***** GIVEN RECORDS *****

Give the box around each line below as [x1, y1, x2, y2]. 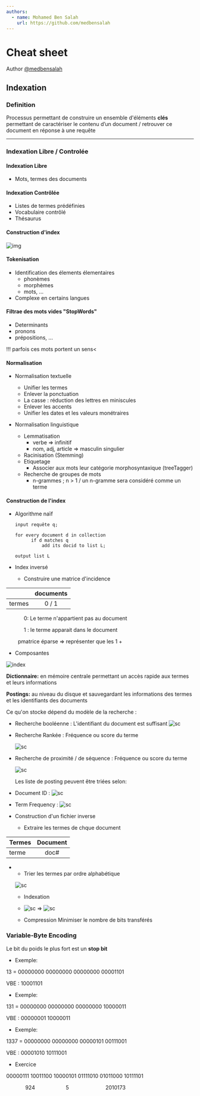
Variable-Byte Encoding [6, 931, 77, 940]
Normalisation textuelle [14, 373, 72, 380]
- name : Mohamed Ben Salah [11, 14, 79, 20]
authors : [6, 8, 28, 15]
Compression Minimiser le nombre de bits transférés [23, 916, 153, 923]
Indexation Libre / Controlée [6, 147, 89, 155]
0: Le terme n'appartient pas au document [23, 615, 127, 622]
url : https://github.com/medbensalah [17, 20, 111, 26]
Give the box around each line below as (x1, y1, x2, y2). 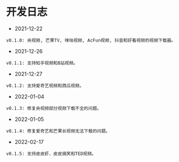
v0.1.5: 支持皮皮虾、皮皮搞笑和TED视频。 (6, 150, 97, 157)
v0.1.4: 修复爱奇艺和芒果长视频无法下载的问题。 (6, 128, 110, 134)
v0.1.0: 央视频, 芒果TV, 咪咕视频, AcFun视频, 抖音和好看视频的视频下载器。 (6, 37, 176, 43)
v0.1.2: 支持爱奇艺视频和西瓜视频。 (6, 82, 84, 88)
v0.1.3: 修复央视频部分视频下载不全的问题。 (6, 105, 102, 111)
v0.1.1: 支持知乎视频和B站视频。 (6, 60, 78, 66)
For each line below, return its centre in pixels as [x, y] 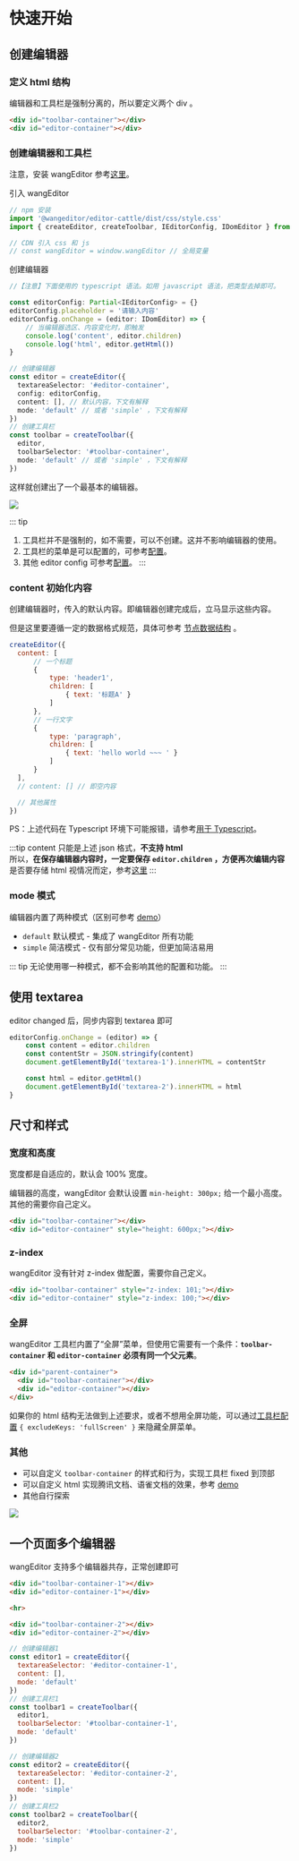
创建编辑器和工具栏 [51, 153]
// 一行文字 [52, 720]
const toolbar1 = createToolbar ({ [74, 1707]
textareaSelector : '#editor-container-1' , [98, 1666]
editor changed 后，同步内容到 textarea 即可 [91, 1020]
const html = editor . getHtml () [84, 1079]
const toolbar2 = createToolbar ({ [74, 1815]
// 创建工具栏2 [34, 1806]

*****

ABOUT THIS TASK: The reply needs to repeat exactly the line containing "Indexation Libre /" and each line after it, through the final line of the entries above, and to skip the pictures.

RESPONSE BOX:
Indexation Libre / Controlée [6, 147, 89, 155]
0: Le terme n'appartient pas au document [23, 615, 127, 622]
url : https://github.com/medbensalah [17, 20, 111, 26]
Give the box around each line below as (x1, y1, x2, y2). 
v0.1.5: 支持皮皮虾、皮皮搞笑和TED视频。 (6, 150, 97, 157)
v0.1.4: 修复爱奇艺和芒果长视频无法下载的问题。 (6, 128, 110, 134)
v0.1.0: 央视频, 芒果TV, 咪咕视频, AcFun视频, 抖音和好看视频的视频下载器。 (6, 37, 176, 43)
v0.1.2: 支持爱奇艺视频和西瓜视频。 (6, 82, 84, 88)
v0.1.3: 修复央视频部分视频下载不全的问题。 (6, 105, 102, 111)
v0.1.1: 支持知乎视频和B站视频。 (6, 60, 78, 66)
For each line below, return its centre in pixels as [x, y] 
创建编辑器和工具栏 [51, 153]
// 一行文字 [52, 720]
const toolbar1 = createToolbar ({ [74, 1707]
textareaSelector : '#editor-container-1' , [98, 1666]
editor changed 后，同步内容到 textarea 即可 [91, 1020]
const html = editor . getHtml () [84, 1079]
const toolbar2 = createToolbar ({ [74, 1815]
// 创建工具栏2 [34, 1806]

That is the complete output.